Self-insured businesses contractually agree with their group health plans on the types of employee information that can be shared and the people who may receive the data. Often, a company’s human resources managers are authorized to receive the reports, and they typically receive training on health care data confidentiality requirements.
Legal experts said that if Mr. Armstrong was not authorized by the plan document to see the employee data he publicly discussed, it could constitute a violation of disclosure regulations.
“It’s likely an impermissible disclosure,” said Lisa J. Sotto, a lawyer in New York who specializes in data privacy and security compliance. “There is a permissible group that is pinpointed to administer the health plan, and they are not permitted to disclose that information” outside specified purposes.

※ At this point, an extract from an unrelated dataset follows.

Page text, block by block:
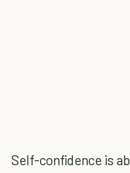
Self-confidence is
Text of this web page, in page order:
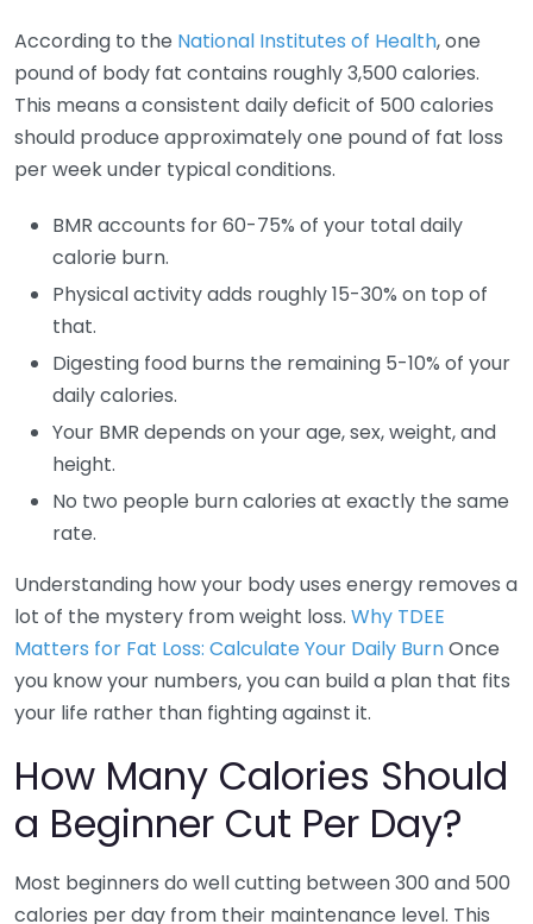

Group health plans do not use a uniform industry format for sharing information about the most costly cases, says Deborah J. Chollet, a senior fellow and health care financing specialist at Mathematica Policy Research, a public policy research firm. And that could lead to a situation where a report discloses information about cases that occur so seldom, like premature babies or the rarest cancers, that it could inadvertently allow executives to identify an individual employee against his or her wishes.
“In principle, if you have an illness code or a medical treatment service type code populated by one person, you wouldn’t want to divulge that,” Ms. Sotto said. “But there isn’t a single protocol that all insurers must use.”